Ready to read? Here we go on this amazing 130+ Golf Jokes That Will Make You Fall in Love with Games!
Every golf player needs a decent chuckle every so often. Our game is an intense one to ace, which maybe clarifies why golf jokes are such a piece of the game.
Prepared to giggle, at that point? We’ve aggregated a portion of golf players’ preferred golf jokes. The ones included here are longer jokes, a greater amount of the “story” sort of golf joke. In the event that you need quicker snickers, at that point look at the gathering of golf jokes and shorter funnies.
Thus numerous jokes have been told at Tiger Woods’ cost as of late (pause: we’re snickering with him, not at him) that you can likewise look at a different gathering of Tiger Woods jokes. Prepared to snicker? How about we get to the entertaining golf jokes now …

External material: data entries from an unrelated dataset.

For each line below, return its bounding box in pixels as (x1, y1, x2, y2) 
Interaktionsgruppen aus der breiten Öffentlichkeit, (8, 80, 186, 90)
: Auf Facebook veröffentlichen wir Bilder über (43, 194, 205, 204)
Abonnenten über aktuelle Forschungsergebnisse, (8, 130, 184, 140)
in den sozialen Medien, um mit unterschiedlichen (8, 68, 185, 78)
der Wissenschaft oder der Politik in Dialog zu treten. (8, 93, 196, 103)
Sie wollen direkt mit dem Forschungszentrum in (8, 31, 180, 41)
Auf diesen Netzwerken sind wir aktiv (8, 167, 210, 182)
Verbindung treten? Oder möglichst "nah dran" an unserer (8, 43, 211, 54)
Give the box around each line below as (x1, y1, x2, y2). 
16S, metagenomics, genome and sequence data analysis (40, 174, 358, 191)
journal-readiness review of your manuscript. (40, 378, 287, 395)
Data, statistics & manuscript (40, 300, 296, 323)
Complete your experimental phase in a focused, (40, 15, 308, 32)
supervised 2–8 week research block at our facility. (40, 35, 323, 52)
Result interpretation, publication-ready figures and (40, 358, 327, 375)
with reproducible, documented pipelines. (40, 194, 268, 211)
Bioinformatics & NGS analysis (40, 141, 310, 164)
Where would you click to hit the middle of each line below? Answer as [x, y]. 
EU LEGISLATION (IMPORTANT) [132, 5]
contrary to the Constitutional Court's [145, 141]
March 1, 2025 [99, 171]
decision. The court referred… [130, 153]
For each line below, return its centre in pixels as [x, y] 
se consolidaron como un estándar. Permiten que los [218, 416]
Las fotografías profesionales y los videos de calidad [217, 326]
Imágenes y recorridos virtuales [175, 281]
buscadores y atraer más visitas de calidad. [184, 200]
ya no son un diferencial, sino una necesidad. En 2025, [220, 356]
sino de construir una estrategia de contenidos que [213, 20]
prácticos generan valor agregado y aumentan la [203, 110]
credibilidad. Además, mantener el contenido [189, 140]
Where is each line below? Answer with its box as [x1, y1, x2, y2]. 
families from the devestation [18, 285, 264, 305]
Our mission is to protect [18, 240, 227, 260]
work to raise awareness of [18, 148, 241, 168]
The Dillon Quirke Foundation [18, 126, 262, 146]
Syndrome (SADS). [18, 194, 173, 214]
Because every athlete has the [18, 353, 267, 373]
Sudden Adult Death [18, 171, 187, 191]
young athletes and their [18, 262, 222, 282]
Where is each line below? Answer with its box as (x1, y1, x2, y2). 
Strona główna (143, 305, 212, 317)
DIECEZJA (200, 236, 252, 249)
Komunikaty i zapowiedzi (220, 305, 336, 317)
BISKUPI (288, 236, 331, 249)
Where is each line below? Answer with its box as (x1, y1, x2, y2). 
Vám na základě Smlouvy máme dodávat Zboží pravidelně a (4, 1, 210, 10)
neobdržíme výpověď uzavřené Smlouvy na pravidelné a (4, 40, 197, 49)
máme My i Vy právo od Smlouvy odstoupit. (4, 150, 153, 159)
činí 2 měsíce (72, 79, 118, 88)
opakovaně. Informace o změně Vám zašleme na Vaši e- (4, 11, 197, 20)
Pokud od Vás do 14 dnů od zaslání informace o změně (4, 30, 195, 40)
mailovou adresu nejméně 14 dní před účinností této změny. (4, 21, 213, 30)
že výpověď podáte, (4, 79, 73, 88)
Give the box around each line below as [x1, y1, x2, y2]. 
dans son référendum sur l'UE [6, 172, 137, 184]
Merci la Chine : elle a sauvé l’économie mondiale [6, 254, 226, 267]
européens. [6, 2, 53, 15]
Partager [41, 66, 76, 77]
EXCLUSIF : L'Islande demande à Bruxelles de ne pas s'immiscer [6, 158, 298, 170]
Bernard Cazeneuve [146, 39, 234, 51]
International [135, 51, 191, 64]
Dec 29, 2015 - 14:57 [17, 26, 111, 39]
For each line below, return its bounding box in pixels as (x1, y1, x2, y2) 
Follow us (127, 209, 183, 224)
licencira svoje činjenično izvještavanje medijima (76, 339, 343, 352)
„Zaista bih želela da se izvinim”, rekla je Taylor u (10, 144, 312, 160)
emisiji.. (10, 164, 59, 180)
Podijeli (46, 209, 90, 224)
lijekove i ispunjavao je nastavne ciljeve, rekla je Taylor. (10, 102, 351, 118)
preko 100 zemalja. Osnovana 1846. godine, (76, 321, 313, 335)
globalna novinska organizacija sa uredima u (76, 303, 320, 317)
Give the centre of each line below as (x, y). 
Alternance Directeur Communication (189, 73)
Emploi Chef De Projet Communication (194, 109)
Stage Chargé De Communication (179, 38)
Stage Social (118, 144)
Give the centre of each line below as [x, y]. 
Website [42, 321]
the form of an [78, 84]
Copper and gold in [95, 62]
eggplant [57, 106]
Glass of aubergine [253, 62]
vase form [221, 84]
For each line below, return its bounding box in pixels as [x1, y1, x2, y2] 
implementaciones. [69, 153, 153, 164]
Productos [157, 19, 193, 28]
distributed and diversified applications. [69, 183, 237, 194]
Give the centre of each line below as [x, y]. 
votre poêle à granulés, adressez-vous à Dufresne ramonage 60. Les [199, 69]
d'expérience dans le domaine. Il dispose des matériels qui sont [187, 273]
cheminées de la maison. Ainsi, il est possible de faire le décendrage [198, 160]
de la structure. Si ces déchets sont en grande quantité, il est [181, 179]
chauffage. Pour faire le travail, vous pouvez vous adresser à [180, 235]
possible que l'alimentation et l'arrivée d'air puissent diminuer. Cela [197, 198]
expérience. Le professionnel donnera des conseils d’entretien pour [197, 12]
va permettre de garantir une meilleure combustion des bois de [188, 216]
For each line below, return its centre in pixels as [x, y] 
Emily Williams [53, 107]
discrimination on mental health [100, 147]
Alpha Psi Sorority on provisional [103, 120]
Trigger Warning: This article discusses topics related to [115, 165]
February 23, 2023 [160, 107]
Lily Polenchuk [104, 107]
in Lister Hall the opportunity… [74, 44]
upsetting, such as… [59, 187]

The Voice from the Clubhouse
It was a radiant Saturday morning, a little before 8 a.m., I was on the primary opening at The Oaks of St. George Golf Club and starting my pre-shot everyday practice, when a puncturing voice came over the clubhouse amplifier:
“Would the man of honor on the lady’s tee back up to the men’s tee please!”I could feel each eye on the course taking a gander at me. I was still somewhere down in my daily schedule, apparently impenetrable to the interference. Again the declaration: “Would the man on the lady’s tee compassionately back up to the men’s tee.”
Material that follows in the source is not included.